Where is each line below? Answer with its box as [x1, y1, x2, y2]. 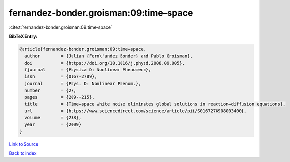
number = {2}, [24, 88, 77, 93]
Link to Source [9, 141, 39, 147]
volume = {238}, [24, 115, 82, 120]
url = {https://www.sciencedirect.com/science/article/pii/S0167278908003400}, [24, 108, 247, 114]
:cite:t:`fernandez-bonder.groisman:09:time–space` [9, 24, 112, 30]
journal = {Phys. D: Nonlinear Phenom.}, [24, 81, 141, 86]
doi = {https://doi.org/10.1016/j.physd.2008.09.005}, [24, 60, 185, 66]
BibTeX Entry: [9, 33, 38, 39]

Work required: All of the records should be output exactly as they stand, with pictures omitted.

Response:
Where is each line below? Answer with its box as [x1, y1, x2, y2]. 
number = {2}, [24, 88, 77, 93]
Link to Source [9, 141, 39, 147]
volume = {238}, [24, 115, 82, 120]
url = {https://www.sciencedirect.com/science/article/pii/S0167278908003400}, [24, 108, 247, 114]
:cite:t:`fernandez-bonder.groisman:09:time–space` [9, 24, 112, 30]
journal = {Phys. D: Nonlinear Phenom.}, [24, 81, 141, 86]
doi = {https://doi.org/10.1016/j.physd.2008.09.005}, [24, 60, 185, 66]
BibTeX Entry: [9, 33, 38, 39]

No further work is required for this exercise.